## WORK REQUIRED
Every entry is to be returned unchanged, and no picture is to be included.

== RECORDED DATA

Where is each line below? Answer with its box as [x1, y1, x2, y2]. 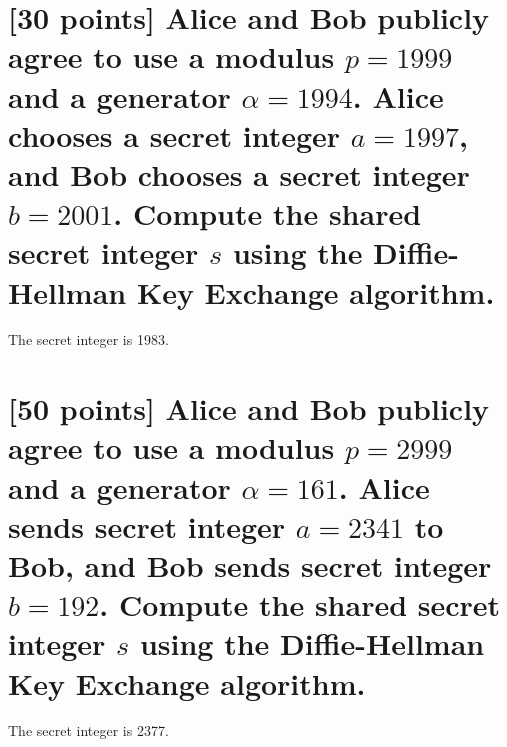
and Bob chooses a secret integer [8, 153, 470, 194]
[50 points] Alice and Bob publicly [8, 388, 490, 429]
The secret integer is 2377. [8, 720, 169, 741]
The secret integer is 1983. [8, 329, 169, 350]
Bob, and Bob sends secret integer [8, 544, 492, 585]

====

## FINAL ANSWER
Where is each line below? Answer with its box as [x1, y1, x2, y2]. 
and Bob chooses a secret integer [8, 153, 470, 194]
[50 points] Alice and Bob publicly [8, 388, 490, 429]
The secret integer is 2377. [8, 720, 169, 741]
The secret integer is 1983. [8, 329, 169, 350]
Bob, and Bob sends secret integer [8, 544, 492, 585]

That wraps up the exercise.